I've recently purchased 4 different books! (Always good to get a broad perspective!) The first one I can highly recommend is called 'Cracking the Short Story Market' by Iain Pattison. It's marvellous. It's so readable, I've been reading it like you would a novel! Quote: In clear language, entertaining examples and wry humour, he steers you towards the delights of writing fiction that fizzes.. It cost £9.99 and has a thumping 370 pages. You don't say what kind of writing you are interested in, but I would say, novel or short story, Iain Pattison's book would be helpful to both. Iain Pattison is a competition judge and creative writing tutor and his short stories have been broadcast on Radio 4 and also appeared in a number of top literary publications and women's magazines. ISBN: 1903119006
I have just picked up 'Writing Great Short Stories' by Margaret Lucke. (It's a Schaum's Quick Guide). Already, some of the suggestions gave me a 'prompt' and I was able to resolve a difficulty I was having with a short story. This book has 160 pages, and like Pattison's book, contains some superb advice and also some exercises to jump start your writing. ISBN No. 007039077. It hasn't got the price on the back of the book - will have to check it out. I bought both books at Amazon. The took ages to come (about 2 months)but they were well worth the wait. Perhaps they got more than 1 copy in stock after I ordered in! Good luck!

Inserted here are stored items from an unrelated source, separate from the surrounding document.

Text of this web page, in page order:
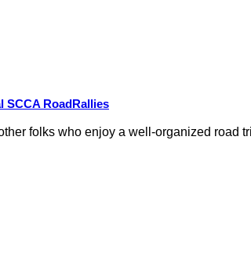
SCCA RoadRallies
folks who enjoy a well-organized
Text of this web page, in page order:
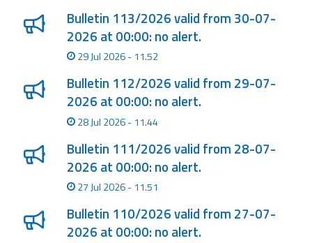
Bulletin 113/2026 valid from 30-07-
2026 at 00:00: no alert.
29 Jul 2026 - 11.52
Bulletin 112/2026 valid from 29-07-
2026 at 00:00: no alert.
28 Jul 2026 - 11.44
Bulletin 111/2026 valid from 28-07-
2026 at 00:00: no alert.
27 Jul 2026 - 11.51
Bulletin 110/2026 valid from 27-07-
2026 at 00:00: no alert.
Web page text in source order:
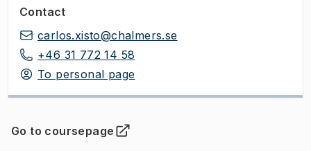
Contact
carlos.xisto@chalmers.se
+46 31 772 14 58
To personal page
Go to coursepage
(Opens in new tab )
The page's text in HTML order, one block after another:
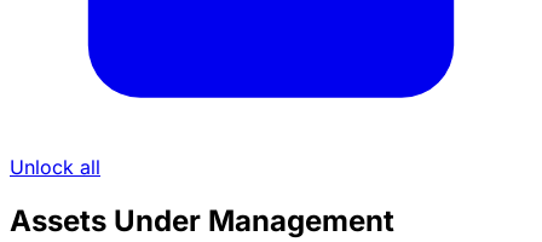
Unlock all
Assets Under Management
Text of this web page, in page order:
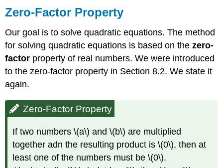
Zero-Factor Property
Our goal is to solve quadratic equations. The method
for solving quadratic equations is based on thezero-
factor property of real numbers. We were introduced
to the zero-factor property in Section8.2. We state it
again.
Zero-Factor Property
If two numbers \(a\) and \(b\) are multiplied
together adn the resulting product is \(0\), then at
least one of the numbers must be \(0\).
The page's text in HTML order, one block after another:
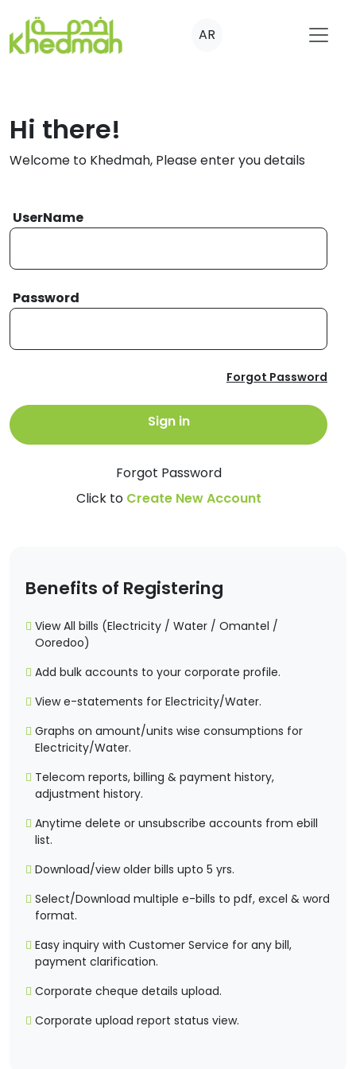
AR
Hi there!
Welcome to Khedmah, Please enter you details
UserName
Password
Forgot Password
Sign in
Forgot Password
Click to Create New Account
Benefits of Registering
View All bills (Electricity / Water / Omantel /
Ooredoo)
Add bulk accounts to your corporate profile.
View e-statements for Electricity/Water.
Graphs on amount/units wise consumptions for
Electricity/Water.
Telecom reports, billing & payment history,
adjustment history.
Anytime delete or unsubscribe accounts from ebill
list.
Download/view older bills upto 5 yrs.
Select/Download multiple e-bills to pdf, excel & word
format.
Easy inquiry with Customer Service for any bill,
payment clarification.
Corporate cheque details upload.
Corporate upload report status view.
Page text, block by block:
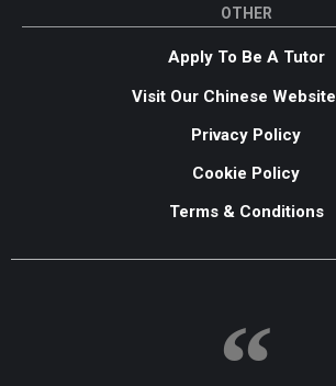
OTHER
Apply To Be A Tutor
Visit Our Chinese Website
Privacy Policy
Cookie Policy
Terms & Conditions
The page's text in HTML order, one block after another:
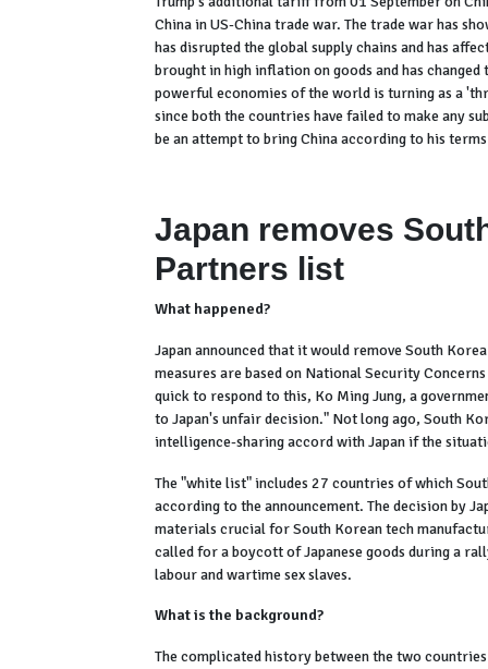
China in US-China trade war. The trade war has
has disrupted the global supply chains and has
brought in high inflation on goods and has
powerful economies of the world is turning as a
since both the countries have failed to make any
be an attempt to bring China according to his
Japan removes
Partners list
What happened?
Japan announced that it would remove South
measures are based on National Security
quick to respond to this, Ko Ming Jung, a
to Japan's unfair decision." Not long ago, South
intelligence-sharing accord with Japan if the
The "white list" includes 27 countries of which
according to the announcement. The decision by
materials crucial for South Korean tech
called for a boycott of Japanese goods during a
labour and wartime sex slaves.
What is the background?
The complicated history between the two
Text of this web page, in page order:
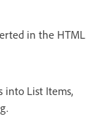
in the HTML
into List Items,
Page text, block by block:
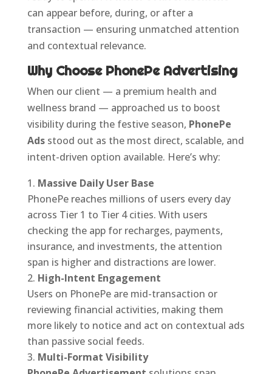
can appear before, during, or after a
transaction — ensuring unmatched attention
and contextual relevance.
Why Choose PhonePe Advertising
When our client — a premium health and
wellness brand — approached us to boost
visibility during the festive season, PhonePe
Adsstood out as the most direct, scalable, and
intent-driven option available. Here’s why:
Massive Daily User Base
PhonePe reaches millions of users every day
across Tier 1 to Tier 4 cities. With users
checking the app for recharges, payments,
insurance, and investments, the attention
span is higher and distractions are lower.
High-Intent Engagement
Users on PhonePe are mid-transaction or
reviewing financial activities, making them
more likely to notice and act on contextual ads
than passive social feeds.
Multi-Format Visibility
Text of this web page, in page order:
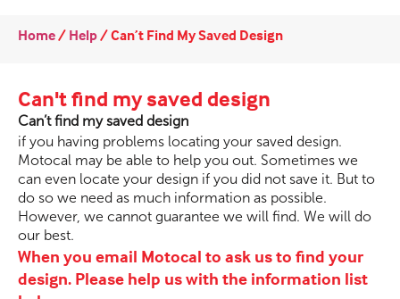
Home/Help/Can’t Find My Saved Design
Can't find my saved design
Can’t find my saved design
if you having problems locating your saved design.
Motocal may be able to help you out. Sometimes we
can even locate your design if you did not save it. But to
do so we need as much information as possible.
However, we cannot guarantee we will find. We will do
our best.
When you email Motocal to ask us to find your
design. Please help us with the information list

I've read countless writing books, thanks to my film production degree and my own interest, and the only ones I've found of any real use for writing fiction are:
Story by Robert McKee: it's aimed at screenwriters, but his ideas for breaking down and constructing a narrative are great starting points.
The Complete Book of Scriptwriting by J. Michael Straczynski: this is aimed at anyone who writes scripts of any kind (covers plays, TV, films and radio), but the advice on conducting yourself in a professional manner can't be beaten.
Oxford English Dictionary: Hemmingway said if you want to be a writer you should read a dictionary - twice.
Roget's Thesaurus: means I'm never stuck for words.
I forgot one more: The Writers and Artists Yearbook. Loads of advice on the creative and business sides of writing, and market information.
I also recommend Iain Pattison's book, I got it free when I enrolled on my writers course a while back. I also received a couple of good books free when I took out my subscription to WM and WN recently - they're from a range called "Write Great Fiction", they're called "Description and Setting" (by Ron Rozelle) & "Plot and Structure" (by James Scott Bell). I think you can by more titles from the range on Amazon.
I have acquired quite a few on loan from the library, two on screenwriting.Trottier's Screenwriting Bible, Screenwriting for Dummies by Laura Schellhardt. Also Develop Characters for Scriptwriting by Rib Davis, Writing for Children by Rib Clark. I have also bought some regarding police procedure and how dead bodies are analysed by the pathologist, the list is endless but if anyone is interested, get in touch I I will give you the list, Ciao, Woll52
One I would recommend is 'From Pitch to Publication' by Carole Blake
I'd like to add my name to the list of Iain Pattison fans. I found 'Cracking The Short Story Market' to be extremely helpful. However, I have to admit that I haven't yet cracked the short story market, but I'm sure that's not Mr Pattison's fault.
Ha! Ha! Know what you mean, Sylvia! However, I think Mr Pattisons book is excellent for dipping in and out of and it sort of gives you a boost. No one ever made a fortune overnight but at least with encouraging books like his we know there's a good chance we'll get there in the end!
Hi. I have found R. McKee's Story helpful, though the disadvantage has been that I have not seen the films he talks about. I wonder if any of you have had short story workshops, and if so, who has been the most informative, and got you rushing home to write?